People v. Laeke
2012 CO 13
Colo.2012Background
- Laeke charged with one count of criminal attempt to commit unlawful sexual contact and one count of indecent exposure at Denver Health Medical Center (2004).
- Preliminary hearing found probable cause and charges bound over for district court proceedings.
- At arraignment, Laeke’s NGRI plea was entered over objection; prosecution stipulated to insanity on the date of the offense.
- District court accepted the NGRI plea and committed Laeke to the Department of Human Services.
- Court of Appeals held a statutory and constitutional right to a jury trial on the merits and insanity defenses existed; reversed and remanded.

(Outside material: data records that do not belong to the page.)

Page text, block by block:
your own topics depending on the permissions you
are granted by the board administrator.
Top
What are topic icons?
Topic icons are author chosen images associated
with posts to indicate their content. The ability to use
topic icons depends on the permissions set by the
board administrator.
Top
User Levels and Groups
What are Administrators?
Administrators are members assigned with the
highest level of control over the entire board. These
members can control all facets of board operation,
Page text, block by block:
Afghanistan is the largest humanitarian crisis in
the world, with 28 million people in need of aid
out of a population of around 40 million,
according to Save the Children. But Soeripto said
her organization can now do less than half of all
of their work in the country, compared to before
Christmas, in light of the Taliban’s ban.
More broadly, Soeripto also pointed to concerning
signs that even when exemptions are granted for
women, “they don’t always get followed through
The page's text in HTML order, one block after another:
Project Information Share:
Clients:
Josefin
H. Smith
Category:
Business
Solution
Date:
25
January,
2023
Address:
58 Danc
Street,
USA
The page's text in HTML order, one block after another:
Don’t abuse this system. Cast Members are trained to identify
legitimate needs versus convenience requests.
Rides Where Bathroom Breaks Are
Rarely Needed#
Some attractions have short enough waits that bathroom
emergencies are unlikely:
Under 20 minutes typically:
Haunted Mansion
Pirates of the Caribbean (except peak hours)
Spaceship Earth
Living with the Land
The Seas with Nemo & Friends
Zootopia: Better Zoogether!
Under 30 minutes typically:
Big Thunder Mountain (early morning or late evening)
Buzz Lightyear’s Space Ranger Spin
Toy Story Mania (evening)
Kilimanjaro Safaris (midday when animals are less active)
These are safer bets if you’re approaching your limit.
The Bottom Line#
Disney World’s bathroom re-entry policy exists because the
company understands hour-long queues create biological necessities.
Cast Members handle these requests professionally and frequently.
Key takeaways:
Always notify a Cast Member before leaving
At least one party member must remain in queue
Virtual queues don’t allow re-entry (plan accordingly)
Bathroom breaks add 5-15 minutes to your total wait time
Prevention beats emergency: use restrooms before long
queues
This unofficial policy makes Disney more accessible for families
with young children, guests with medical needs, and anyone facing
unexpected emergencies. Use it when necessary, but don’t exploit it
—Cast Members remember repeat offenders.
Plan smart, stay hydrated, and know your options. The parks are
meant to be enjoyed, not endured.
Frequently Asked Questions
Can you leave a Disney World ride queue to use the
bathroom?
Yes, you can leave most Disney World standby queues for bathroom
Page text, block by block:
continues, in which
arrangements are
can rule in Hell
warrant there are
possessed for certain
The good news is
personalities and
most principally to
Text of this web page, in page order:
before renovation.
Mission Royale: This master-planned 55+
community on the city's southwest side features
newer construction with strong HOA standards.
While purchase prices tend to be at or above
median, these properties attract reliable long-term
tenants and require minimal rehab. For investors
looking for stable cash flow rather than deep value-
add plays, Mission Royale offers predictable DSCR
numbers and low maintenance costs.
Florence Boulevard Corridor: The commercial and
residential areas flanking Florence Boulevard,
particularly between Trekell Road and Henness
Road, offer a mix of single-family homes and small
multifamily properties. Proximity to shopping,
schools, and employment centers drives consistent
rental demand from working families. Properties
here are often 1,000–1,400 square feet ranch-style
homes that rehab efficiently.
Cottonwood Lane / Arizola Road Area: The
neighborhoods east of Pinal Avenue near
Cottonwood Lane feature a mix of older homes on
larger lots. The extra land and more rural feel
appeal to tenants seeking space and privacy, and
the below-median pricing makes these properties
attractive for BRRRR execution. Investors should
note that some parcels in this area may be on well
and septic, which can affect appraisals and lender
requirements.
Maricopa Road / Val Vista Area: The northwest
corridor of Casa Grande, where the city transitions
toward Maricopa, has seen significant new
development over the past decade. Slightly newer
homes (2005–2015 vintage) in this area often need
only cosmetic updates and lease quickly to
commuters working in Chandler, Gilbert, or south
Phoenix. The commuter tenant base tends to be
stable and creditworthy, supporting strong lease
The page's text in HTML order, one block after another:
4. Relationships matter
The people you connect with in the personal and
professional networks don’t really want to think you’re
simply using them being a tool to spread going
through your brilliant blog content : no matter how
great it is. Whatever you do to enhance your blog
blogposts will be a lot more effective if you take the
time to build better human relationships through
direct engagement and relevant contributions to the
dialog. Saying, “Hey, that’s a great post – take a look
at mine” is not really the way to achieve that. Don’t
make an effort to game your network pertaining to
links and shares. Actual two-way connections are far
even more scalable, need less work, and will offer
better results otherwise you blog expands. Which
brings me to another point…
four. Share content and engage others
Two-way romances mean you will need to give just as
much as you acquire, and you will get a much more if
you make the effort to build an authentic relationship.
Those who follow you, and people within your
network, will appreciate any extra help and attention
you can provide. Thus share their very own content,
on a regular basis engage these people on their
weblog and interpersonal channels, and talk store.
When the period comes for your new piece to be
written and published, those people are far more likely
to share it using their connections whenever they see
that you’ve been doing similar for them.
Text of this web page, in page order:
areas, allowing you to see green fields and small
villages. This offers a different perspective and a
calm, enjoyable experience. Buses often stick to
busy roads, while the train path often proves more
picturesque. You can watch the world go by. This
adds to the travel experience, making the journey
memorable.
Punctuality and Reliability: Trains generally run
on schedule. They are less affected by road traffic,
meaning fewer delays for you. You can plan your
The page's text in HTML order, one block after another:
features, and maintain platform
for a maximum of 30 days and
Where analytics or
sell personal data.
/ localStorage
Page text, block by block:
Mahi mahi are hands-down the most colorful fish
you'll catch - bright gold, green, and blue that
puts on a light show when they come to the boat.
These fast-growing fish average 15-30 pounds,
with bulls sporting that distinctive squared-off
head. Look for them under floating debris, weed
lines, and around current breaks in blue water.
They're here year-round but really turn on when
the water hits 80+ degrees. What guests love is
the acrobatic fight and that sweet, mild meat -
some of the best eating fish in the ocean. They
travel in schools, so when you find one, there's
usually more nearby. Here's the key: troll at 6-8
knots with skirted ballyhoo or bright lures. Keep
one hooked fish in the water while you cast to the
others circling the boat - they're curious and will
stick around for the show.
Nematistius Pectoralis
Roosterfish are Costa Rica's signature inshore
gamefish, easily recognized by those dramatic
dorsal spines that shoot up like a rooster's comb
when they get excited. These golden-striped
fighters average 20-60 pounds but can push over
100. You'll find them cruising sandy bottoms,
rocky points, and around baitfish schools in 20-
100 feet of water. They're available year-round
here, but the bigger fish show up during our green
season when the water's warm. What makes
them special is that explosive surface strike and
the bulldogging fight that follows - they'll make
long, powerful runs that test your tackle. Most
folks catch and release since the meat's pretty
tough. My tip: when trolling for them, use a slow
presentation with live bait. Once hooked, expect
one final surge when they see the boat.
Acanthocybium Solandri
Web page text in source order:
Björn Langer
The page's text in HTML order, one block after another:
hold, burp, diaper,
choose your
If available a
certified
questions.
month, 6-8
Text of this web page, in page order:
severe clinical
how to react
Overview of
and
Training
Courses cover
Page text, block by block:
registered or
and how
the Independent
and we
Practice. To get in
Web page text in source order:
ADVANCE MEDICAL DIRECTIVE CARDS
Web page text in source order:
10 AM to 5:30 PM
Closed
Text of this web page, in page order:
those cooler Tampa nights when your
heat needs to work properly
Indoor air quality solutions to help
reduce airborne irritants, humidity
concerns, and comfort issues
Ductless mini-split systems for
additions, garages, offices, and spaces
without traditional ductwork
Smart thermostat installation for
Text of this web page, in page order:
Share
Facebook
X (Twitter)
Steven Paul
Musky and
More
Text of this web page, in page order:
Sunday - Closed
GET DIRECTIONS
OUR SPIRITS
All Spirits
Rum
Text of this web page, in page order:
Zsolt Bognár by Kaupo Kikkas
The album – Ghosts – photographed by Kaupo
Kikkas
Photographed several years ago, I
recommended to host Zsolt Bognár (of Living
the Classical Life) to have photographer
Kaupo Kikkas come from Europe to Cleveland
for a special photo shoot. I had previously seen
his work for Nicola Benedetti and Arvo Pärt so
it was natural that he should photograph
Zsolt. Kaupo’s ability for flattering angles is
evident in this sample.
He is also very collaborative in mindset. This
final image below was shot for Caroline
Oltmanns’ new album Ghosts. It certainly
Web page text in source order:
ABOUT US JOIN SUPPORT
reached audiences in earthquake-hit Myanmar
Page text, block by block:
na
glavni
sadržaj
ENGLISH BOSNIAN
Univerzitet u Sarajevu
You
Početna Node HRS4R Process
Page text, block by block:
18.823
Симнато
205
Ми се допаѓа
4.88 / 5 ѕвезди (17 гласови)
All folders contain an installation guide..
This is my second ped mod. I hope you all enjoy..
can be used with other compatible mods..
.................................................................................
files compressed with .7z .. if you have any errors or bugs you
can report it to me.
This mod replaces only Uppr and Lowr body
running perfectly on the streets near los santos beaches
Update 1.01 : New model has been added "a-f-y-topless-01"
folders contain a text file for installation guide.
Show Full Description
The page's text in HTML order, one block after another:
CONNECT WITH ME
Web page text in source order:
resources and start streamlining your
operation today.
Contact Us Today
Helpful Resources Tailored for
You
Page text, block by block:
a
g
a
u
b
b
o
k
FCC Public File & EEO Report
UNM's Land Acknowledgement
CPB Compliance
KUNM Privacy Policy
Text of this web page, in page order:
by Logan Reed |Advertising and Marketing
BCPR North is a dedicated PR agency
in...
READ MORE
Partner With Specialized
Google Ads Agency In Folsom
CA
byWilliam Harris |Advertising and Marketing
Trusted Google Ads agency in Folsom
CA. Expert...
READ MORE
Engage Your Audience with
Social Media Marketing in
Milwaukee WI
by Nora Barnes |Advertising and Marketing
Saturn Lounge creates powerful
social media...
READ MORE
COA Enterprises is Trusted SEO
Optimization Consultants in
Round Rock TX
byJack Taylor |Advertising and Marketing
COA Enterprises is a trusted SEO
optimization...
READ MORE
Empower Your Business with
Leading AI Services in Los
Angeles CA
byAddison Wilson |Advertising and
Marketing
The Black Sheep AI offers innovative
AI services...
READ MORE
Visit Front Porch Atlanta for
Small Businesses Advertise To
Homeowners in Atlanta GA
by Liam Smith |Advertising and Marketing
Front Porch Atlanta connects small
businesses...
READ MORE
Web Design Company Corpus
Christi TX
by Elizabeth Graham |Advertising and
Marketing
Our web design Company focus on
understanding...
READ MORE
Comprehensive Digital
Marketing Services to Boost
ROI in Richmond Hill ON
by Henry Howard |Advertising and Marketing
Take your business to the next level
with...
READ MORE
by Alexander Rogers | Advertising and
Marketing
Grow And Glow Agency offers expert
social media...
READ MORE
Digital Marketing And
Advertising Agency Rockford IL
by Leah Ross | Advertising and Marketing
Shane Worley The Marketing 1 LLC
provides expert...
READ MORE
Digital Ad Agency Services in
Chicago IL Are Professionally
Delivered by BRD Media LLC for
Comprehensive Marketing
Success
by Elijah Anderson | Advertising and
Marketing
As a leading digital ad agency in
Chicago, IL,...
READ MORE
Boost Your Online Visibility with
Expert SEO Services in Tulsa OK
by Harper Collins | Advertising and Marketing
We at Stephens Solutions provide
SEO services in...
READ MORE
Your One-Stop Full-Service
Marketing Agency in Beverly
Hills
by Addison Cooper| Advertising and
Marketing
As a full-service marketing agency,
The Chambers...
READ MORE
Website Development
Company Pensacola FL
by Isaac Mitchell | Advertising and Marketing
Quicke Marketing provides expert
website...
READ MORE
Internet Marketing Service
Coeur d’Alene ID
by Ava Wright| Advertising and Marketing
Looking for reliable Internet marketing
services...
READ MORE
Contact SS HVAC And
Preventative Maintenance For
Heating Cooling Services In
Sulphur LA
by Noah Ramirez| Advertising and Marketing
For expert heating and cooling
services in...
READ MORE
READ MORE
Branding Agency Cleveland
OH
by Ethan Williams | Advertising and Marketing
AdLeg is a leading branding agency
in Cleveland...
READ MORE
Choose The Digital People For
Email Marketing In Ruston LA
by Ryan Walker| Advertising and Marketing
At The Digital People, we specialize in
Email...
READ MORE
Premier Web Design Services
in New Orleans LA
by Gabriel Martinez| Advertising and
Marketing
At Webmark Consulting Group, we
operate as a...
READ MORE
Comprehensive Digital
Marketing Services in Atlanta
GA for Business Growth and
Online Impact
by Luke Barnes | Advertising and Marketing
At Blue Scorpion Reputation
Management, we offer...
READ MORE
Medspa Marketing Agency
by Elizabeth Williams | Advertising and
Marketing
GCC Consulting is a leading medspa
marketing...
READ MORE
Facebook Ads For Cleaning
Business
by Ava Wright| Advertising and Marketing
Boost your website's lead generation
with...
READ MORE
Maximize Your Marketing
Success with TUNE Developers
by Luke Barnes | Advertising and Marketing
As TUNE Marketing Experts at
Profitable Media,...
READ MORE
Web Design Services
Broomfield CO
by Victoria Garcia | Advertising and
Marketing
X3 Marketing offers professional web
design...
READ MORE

- Colorado's insanity statutes were amended in 1996 to a unitary trial system for offenses after July 1, 1995, replacing the prior bifurcated system for sanity and guilt.
Issues
| Issue | Plaintiff's Argument | Defendant's Argument | Held |
|---|---|---|---|
| Is there a statutory right to a jury trial when NGRI is entered and the People stipulate insanity? | Laeke; statutory right exists under 16-8-105.5. | Laeke; changes in 1996 create a substantive right to jury trial. | No statutory right to a jury trial in this scenario. |
| Does the Sixth Amendment require a jury trial when NGRI is found without trial on guilt or insanity? | Laeke; constitutional rights violated by NGRI judgment without trial. | No constitutional violation; NGRI is an acquittal. | No Sixth Amendment violation; NGRI judgment stands as acquittal. |
| Did the 1996 unitary trial reforms reflect legislative intent to create a jury-trial right in these circumstances? | Laeke; unitary system implies jury right on merits. | Changes were procedural, not to create a substantive right. | Unitary system does not create a new statutory right to jury trial when insanity is conceded. |
Key Cases Cited
- People ex rel. Juhan v. Dist. Court, 165 Colo. 253 (Colo. 1968) (mental capacity essential to guilt; mens rea exists)
- Hendricks v. People, 10 P.3d 1231 (Colo. 2000) (balance test for NGRI plea necessity)
- People v. Hill, 934 P.2d 821 (Colo. 1997) (conditions for sanity determinations and trial requirements)
- Jacobs v. Carmel, 869 P.2d 207 (Colo. 1994) (insanity as complete defense; not a conviction)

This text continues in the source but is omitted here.